Top of Available data

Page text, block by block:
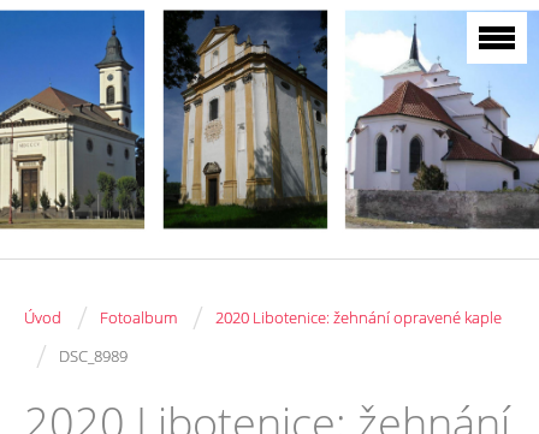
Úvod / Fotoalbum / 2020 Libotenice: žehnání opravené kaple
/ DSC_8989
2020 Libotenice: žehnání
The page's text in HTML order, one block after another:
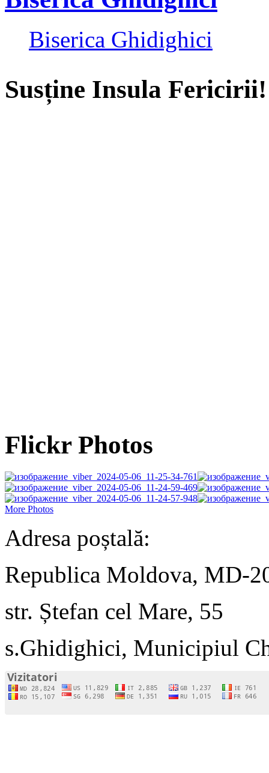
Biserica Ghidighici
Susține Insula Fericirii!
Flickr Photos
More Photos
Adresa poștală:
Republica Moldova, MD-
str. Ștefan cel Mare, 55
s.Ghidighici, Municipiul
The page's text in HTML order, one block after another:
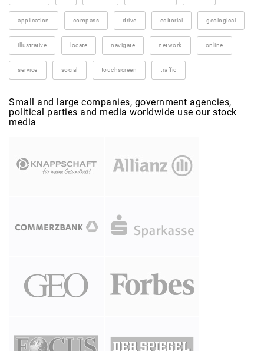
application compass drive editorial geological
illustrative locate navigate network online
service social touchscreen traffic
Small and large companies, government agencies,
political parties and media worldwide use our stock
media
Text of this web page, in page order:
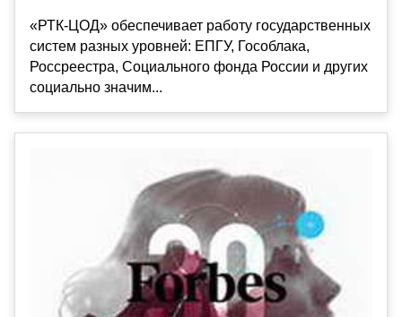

Bottom of Available data
Top of Available data

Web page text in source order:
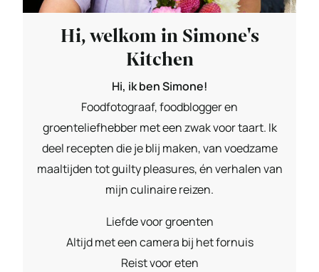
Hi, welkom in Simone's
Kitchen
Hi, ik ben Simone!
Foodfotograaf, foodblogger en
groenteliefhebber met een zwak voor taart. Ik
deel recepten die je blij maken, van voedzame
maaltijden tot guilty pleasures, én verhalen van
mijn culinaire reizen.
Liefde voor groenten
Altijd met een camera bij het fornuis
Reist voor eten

Bottom of Available data
Top of Available data

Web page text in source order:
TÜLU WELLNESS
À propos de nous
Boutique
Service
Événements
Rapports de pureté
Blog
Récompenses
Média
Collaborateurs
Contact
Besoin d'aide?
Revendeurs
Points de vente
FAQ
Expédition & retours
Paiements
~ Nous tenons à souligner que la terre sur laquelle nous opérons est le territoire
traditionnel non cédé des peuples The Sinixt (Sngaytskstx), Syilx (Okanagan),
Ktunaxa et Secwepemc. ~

Bottom of Available data

> [Problem description]
What you return must match the lines above from the one with "Page text, block" through the one with "Text of this" exactly, with both ends included and the pictures excluded.

> [Response below]
Page text, block by block:
Úvod / Fotoalbum / 2020 Libotenice: žehnání opravené kaple
/ DSC_8989
2020 Libotenice: žehnání
The page's text in HTML order, one block after another:
Biserica Ghidighici
Susține Insula Fericirii!
Flickr Photos
More Photos
Adresa poștală:
Republica Moldova, MD-
str. Ștefan cel Mare, 55
s.Ghidighici, Municipiul
The page's text in HTML order, one block after another:
application compass drive editorial geological
illustrative locate navigate network online
service social touchscreen traffic
Small and large companies, government agencies,
political parties and media worldwide use our stock
media
Text of this web page, in page order:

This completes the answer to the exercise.